A: Let $g_n(x) = x^n + x^{n-1} + \ldots + x + 1$. Then $g_n(x) = \frac{x^{n+1}-1}{x-1}$. Your polynomial $f_n(x) = g_n(x^2)$. The factorization of $x^n-1$ over $\mathbb{Q}$ is known:
$$
x^n-1 = \prod_{d\mid n}{\Phi_d(x)},
$$
where $\Phi_d(x)$ is the $d$th cyclotomic polynomial. Thus, the factorization of $g_n(x)$ will lead to a factorization of $f_n(x) = g_n(x^2)$ in $\mathbb{Q}[x^2]$. It is then possible that this factorization may be refined further.
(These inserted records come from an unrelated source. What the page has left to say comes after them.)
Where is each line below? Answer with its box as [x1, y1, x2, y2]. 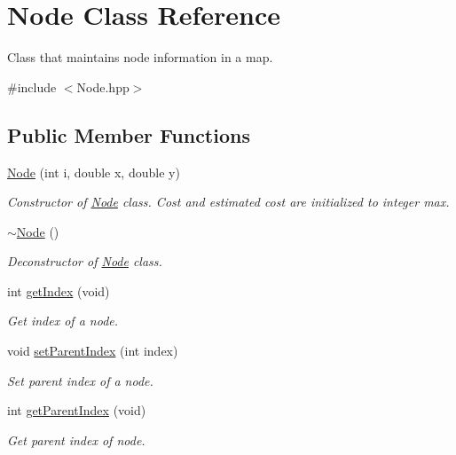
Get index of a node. [7, 311, 119, 330]
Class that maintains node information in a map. [7, 48, 273, 67]
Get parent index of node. [7, 430, 145, 449]
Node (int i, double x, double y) [7, 162, 180, 181]
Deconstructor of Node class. [7, 252, 162, 271]
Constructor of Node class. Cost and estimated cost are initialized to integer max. [7, 192, 450, 211]
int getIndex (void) [7, 281, 110, 300]
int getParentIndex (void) [7, 401, 146, 420]
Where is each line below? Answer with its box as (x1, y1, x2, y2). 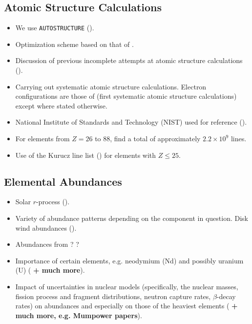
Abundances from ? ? (15, 239, 79, 249)
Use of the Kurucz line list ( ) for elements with (15, 150, 156, 160)
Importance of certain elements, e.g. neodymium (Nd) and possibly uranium (15, 255, 244, 265)
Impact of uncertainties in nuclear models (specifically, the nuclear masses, (15, 281, 238, 291)
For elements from (15, 133, 70, 144)
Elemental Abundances (4, 173, 122, 189)
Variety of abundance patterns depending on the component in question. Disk (15, 213, 248, 223)
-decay (216, 291, 236, 301)
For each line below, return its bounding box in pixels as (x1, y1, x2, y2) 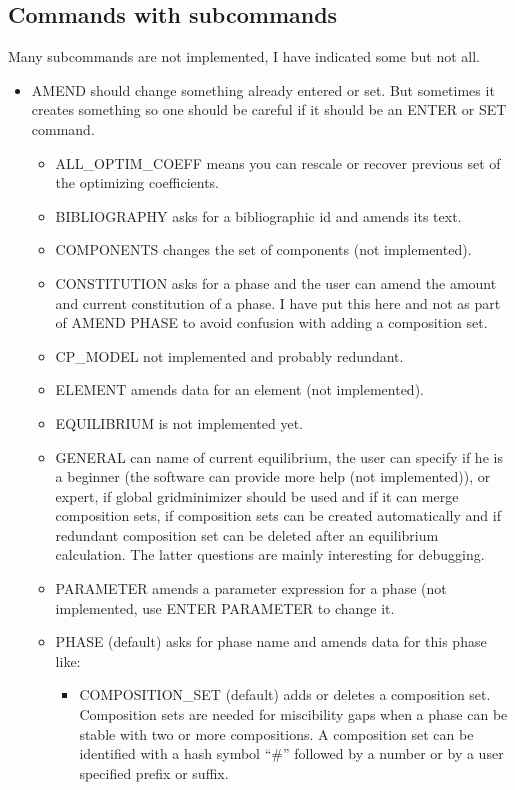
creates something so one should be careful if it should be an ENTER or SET (31, 99, 507, 120)
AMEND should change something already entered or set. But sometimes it (31, 79, 495, 100)
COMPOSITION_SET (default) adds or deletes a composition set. (79, 684, 491, 705)
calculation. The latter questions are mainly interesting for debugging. (55, 544, 485, 565)
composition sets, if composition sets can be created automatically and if (55, 505, 501, 526)
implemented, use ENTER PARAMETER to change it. (55, 597, 395, 618)
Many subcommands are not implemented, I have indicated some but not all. (8, 46, 480, 67)
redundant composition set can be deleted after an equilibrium (55, 524, 439, 545)
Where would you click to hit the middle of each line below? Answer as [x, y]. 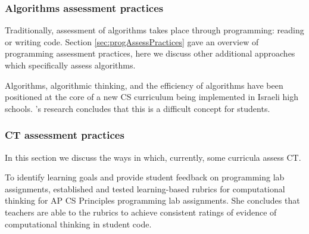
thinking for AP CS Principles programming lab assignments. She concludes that [152, 200]
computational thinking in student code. [78, 224]
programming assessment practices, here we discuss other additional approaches [150, 53]
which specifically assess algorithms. [70, 65]
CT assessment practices [65, 135]
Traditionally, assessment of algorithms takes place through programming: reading [154, 30]
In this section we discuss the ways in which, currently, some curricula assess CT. [153, 157]
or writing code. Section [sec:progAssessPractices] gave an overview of [132, 41]
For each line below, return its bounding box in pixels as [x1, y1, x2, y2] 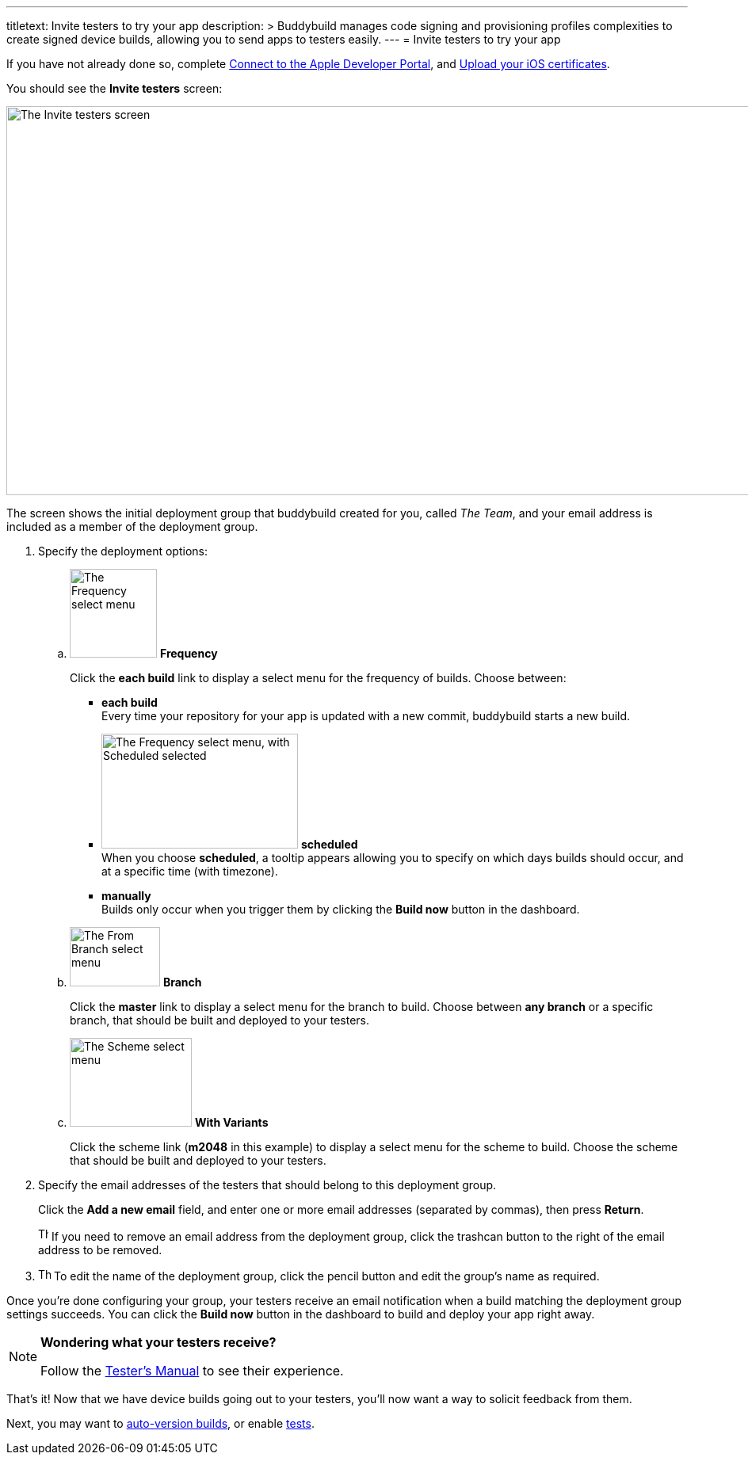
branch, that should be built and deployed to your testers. [70, 1013, 369, 1027]
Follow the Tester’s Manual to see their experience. [40, 1363, 344, 1379]
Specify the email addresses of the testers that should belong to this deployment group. [38, 1178, 497, 1192]
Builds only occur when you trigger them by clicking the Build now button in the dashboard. [101, 902, 580, 916]
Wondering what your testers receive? [40, 1334, 277, 1350]
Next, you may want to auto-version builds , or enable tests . [6, 1417, 315, 1430]
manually [101, 889, 151, 902]
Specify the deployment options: [38, 544, 208, 558]
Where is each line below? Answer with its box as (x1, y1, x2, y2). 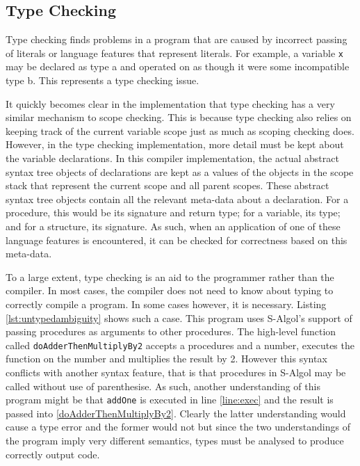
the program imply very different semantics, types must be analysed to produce (6, 433, 344, 448)
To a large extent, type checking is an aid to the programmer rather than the (6, 269, 334, 284)
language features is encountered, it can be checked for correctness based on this (6, 232, 347, 247)
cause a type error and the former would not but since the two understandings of (6, 419, 350, 434)
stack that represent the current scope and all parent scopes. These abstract (6, 178, 329, 193)
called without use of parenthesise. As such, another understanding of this (6, 378, 320, 393)
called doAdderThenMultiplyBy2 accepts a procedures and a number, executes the (6, 337, 354, 352)
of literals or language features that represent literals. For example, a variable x (6, 45, 343, 60)
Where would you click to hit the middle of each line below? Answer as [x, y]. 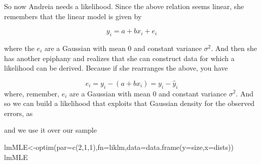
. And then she [234, 48]
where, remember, [32, 93]
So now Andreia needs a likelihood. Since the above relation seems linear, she [124, 6]
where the [19, 48]
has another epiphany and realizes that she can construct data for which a [119, 58]
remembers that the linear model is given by [73, 16]
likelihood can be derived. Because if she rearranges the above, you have [116, 68]
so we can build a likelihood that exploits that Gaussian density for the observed [129, 103]
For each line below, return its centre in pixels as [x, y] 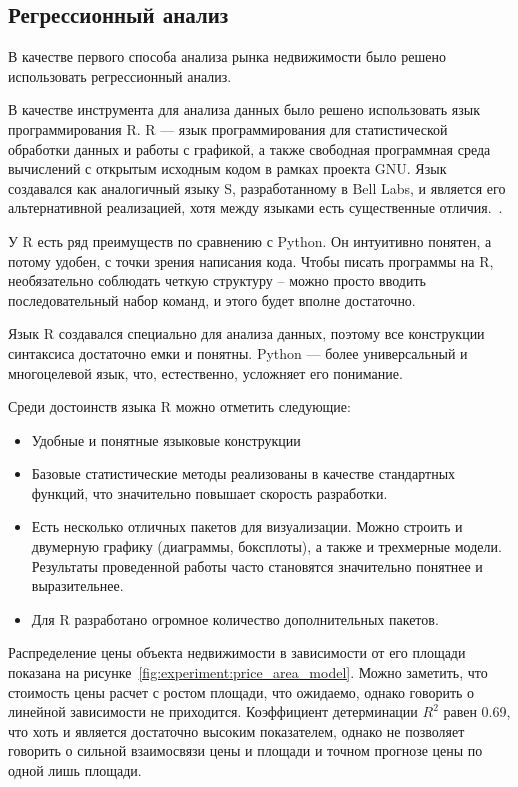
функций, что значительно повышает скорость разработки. [209, 492]
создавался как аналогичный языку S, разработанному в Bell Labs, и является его [257, 187]
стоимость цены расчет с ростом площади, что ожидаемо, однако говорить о [241, 691]
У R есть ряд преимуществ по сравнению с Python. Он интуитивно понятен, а [250, 240]
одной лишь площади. [75, 770]
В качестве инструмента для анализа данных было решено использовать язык [244, 109]
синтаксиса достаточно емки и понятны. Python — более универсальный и [238, 352]
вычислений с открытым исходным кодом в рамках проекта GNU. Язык [227, 168]
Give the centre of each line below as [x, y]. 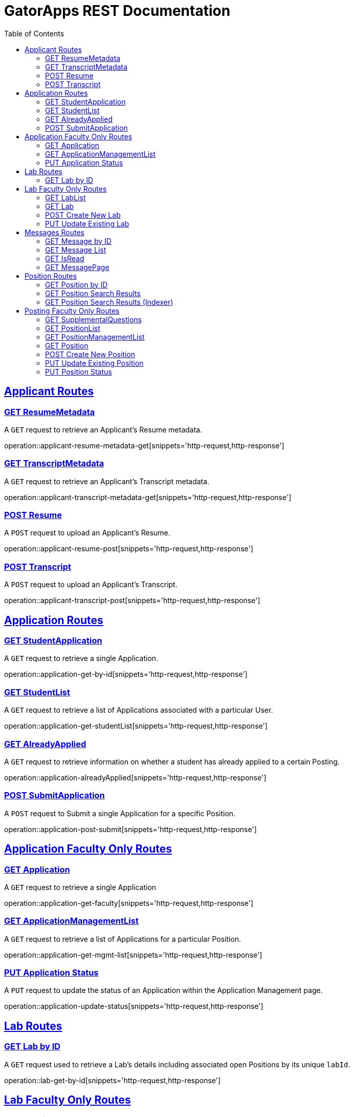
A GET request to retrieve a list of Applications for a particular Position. [123, 939]
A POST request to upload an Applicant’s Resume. [87, 533]
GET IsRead [65, 258]
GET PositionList [73, 328]
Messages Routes [54, 232]
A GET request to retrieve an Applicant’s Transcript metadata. [107, 481]
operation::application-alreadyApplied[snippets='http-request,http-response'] [135, 777]
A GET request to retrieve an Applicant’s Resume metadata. [103, 429]
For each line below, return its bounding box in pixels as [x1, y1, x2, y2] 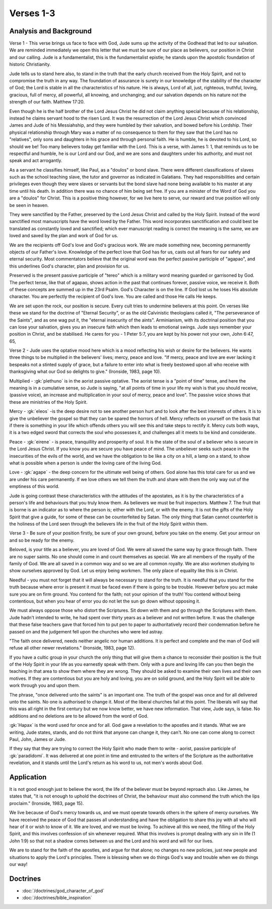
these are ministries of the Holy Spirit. [9, 399, 88, 405]
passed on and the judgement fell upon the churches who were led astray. [9, 628, 164, 634]
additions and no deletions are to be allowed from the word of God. [9, 713, 149, 719]
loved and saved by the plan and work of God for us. [9, 233, 118, 239]
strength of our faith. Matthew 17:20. [9, 99, 85, 105]
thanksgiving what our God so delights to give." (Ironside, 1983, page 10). [9, 368, 161, 375]
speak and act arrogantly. [9, 157, 62, 164]
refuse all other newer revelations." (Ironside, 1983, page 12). [9, 645, 135, 651]
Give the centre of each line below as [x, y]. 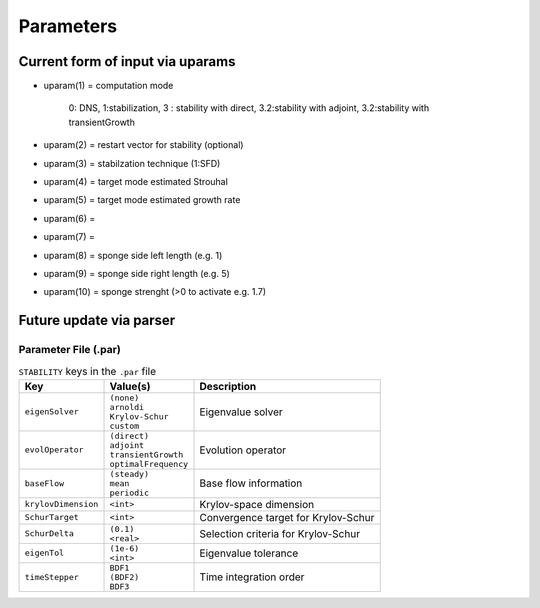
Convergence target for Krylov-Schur [287, 517]
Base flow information [251, 483]
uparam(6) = [69, 218]
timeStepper [51, 576]
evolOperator [54, 450]
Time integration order [252, 577]
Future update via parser [97, 320]
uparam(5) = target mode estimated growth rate [142, 200]
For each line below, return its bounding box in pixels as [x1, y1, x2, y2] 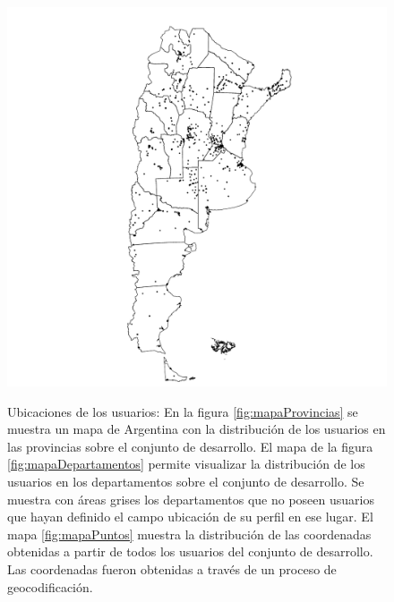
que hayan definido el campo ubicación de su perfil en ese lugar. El [7, 507, 373, 526]
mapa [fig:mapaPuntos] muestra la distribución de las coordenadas [7, 524, 372, 543]
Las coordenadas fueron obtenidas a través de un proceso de [7, 559, 337, 578]
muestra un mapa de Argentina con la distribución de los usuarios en [7, 420, 386, 438]
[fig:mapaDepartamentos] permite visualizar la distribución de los [7, 454, 365, 473]
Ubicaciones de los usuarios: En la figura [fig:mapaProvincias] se [7, 402, 358, 420]
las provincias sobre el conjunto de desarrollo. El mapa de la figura [7, 437, 373, 455]
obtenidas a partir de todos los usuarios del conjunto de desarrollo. [7, 542, 373, 561]
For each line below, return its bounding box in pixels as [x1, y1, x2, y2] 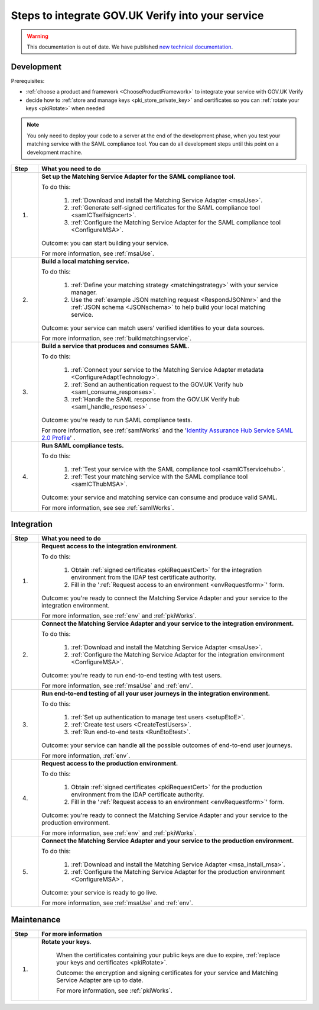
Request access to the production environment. [41, 760, 178, 768]
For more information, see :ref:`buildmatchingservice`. [41, 334, 192, 342]
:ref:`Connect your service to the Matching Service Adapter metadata [71, 365, 264, 374]
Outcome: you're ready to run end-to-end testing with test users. [41, 671, 222, 680]
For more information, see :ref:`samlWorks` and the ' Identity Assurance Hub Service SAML [41, 426, 294, 435]
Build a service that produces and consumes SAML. [41, 342, 190, 350]
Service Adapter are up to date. [56, 976, 144, 984]
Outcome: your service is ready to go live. [41, 889, 158, 897]
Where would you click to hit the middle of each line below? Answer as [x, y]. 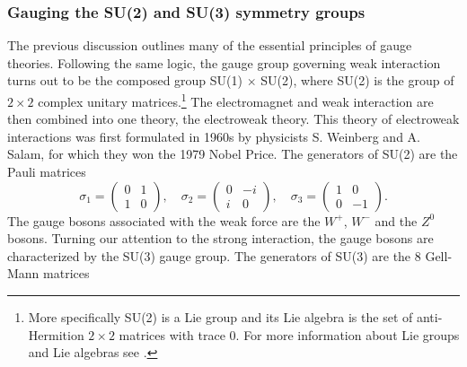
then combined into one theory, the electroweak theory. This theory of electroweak [233, 119]
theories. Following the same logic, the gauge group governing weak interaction [224, 62]
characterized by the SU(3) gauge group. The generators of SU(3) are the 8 [214, 255]
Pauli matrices [47, 172]
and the [396, 220]
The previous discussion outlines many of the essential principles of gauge [210, 45]
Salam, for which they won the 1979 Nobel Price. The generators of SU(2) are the [233, 154]
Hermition [56, 334]
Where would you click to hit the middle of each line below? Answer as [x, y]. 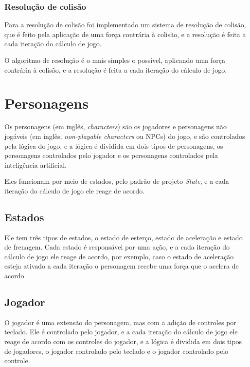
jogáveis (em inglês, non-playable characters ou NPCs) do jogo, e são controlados [125, 136]
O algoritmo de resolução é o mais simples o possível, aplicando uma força [115, 60]
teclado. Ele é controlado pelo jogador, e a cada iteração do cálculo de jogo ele [121, 332]
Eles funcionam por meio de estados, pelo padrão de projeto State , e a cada [117, 181]
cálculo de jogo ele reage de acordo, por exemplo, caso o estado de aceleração [119, 256]
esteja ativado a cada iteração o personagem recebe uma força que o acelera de [122, 266]
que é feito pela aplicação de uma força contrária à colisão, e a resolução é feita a [125, 34]
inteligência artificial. [36, 164]
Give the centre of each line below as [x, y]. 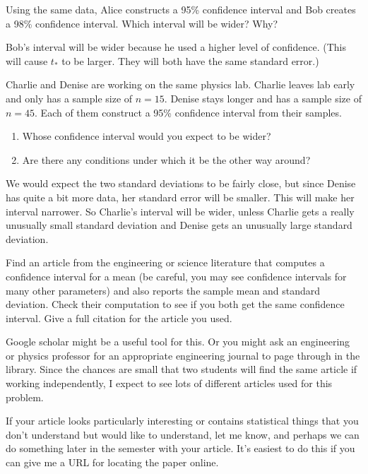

So, the only chance of an irreducible $f_n(x)$ would be when $n = p-1$ for some prime: in this case, it is known that $g_{p-1}(x) = x^{p-1} + \ldots + x + 1$ is irreducible over $\mathbb{Q}$. However, for odd primes $p$, the splitting field $\mathbb{Q}(\zeta_p)$ is equal to $\mathbb{Q}(\zeta_{2p})$. Thus, $\zeta_p = \zeta_{2p}^2$, that is, $\zeta_{p}$ has a square root in the same field. So $\zeta_{2p}$ has a minimal polynomial of degree $p-1$ and it is a root of $f_{p-1}(x)$, which has degree $2(p-1)$. So, $f_{p-1}(x)$ must split into two irreducible factors.
Therefore, the answer is yes, $f_n(x)$ is always reducible when $n\geq 2$.
A: I am a bit surprised that the answers given so far that invoke cyclotomic polynomials don't go all the way to exhibit a factorisation of $1+x^2+\cdots+x^{2n}$. Using $x^m-1=\prod_{d\mid m}\Phi_d(x)$ one gets
$$
 1+x^2+\cdots+x^{2n}=\frac{x^{2n+2}-1}{x^2-1}=\prod_{\substack{d\mid 2(n+1) \\ d\notin\{1,2\}}}\Phi_d(x),
$$
and since cyclotomic polynomials are irreducible over the rational numbers, this is precisely the factorisation of your polynomial in $\Bbb Q[x]$. The product is empty for $n=0$, has a single factor $\Phi_4(x)=x^2+1$ for $n=1$; in all other cases it has at least two factors, namely the polynomials $\Phi_{n+1}(x)$ and $\Phi_{2(n+1)}(x)$. So in particular it is always reducible for $n\geq2$.
A: For odd $n$ you can always write:
$$f_n(x) = \sum_{i=0}^n x^{2i} = (x^2+1)(x^{2n-2}+x^{2n-6}+x^{2n-10}+...)$$
For even $n$ this trick no longer works.